The Cambridge Building Society is a UK mutual building society based in Cambridge, Cambridgeshire, England. It is the 13th largest in the United Kingdom based on total assets of more than £1.8 billion at December 2022. It is a member of the Building Societies Association. It was formed in 1850 as the Cambridgeshire Permanent Benefit Building Society, adopting its current name in 1945.

There is no connection between the Cambridge Building Society and the Cambridge Foresters’ Benefit Building Society which was dissolved in 1960 or the Cambridge Peers Economic Building Society which was dissolved in 1972.

== History ==
The society was established in 1850. 2016 saw a number of changes to its branch network, with closure of the branches in Burwell, Chesterton, Mill Road, Milton and Soham reducing the branch network to 13.

In 2017, the society announced a £15m investment partnership with The Cambridgeshire County Council Pension Fund through the issuance of Core Capital Deferred Shares – the second building society to do so after Nationwide. In 2017, it also launched an app for savings and mortgage customers. In March 2020, the society expanded its lending area, across all of England and Wales.

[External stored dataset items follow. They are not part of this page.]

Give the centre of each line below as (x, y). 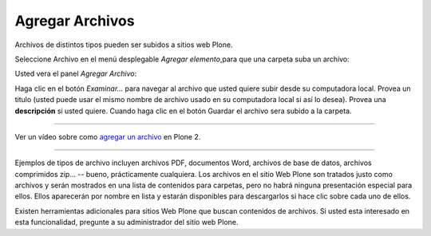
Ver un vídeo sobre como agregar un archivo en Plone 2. (108, 136)
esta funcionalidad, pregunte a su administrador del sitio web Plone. (127, 222)
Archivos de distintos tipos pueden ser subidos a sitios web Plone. (124, 45)
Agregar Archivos (75, 21)
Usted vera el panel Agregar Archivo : (76, 74)
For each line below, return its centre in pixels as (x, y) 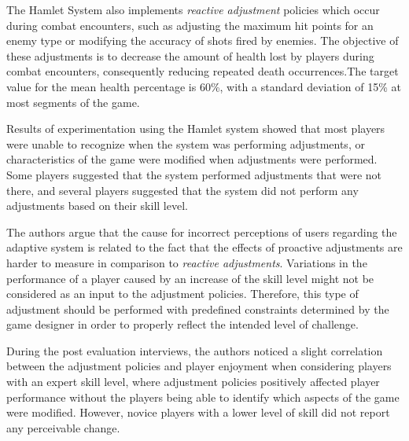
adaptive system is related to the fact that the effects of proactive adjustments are (204, 247)
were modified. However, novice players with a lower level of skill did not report (198, 412)
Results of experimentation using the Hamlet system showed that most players (196, 129)
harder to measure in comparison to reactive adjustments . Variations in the (187, 262)
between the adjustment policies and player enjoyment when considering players (199, 366)
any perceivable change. (63, 427)
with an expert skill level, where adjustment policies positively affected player (193, 382)
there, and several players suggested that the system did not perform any (182, 190)

== Products and services ==
The Cambridge Building Society offers a range of fixed and variable rate mortgages. Other products and services available through The Cambridge Building Society include savings, (business and council savings), home insurance and travel money.

== Financial performance ==
In 2019 The Cambridge Building Society reported gross lending of £295m and mortgage book growth of 8%. Assets as at 31 December totalled £1.586 billion and profit after tax reached £3.6 million. General reserves were stable at £87.3 million.

== Branch changes ==
Following the society's announcement of a three-year investment programme in 2016, in June of that year it closed five branches (in the villages of Burwell, Soham and Milton and on Mill Road and Chesterton Road in Cambridge) of the 18 branches then operational. Five members of staff were deployed elsewhere within the society. The society also introduced digital technology into two branches. The society opened a new branch in Central Cambridge in 2018. It refurbished its branches in Great Shelford and Ely in 2019, and opened a new branch in Bury St Edmunds in 2022.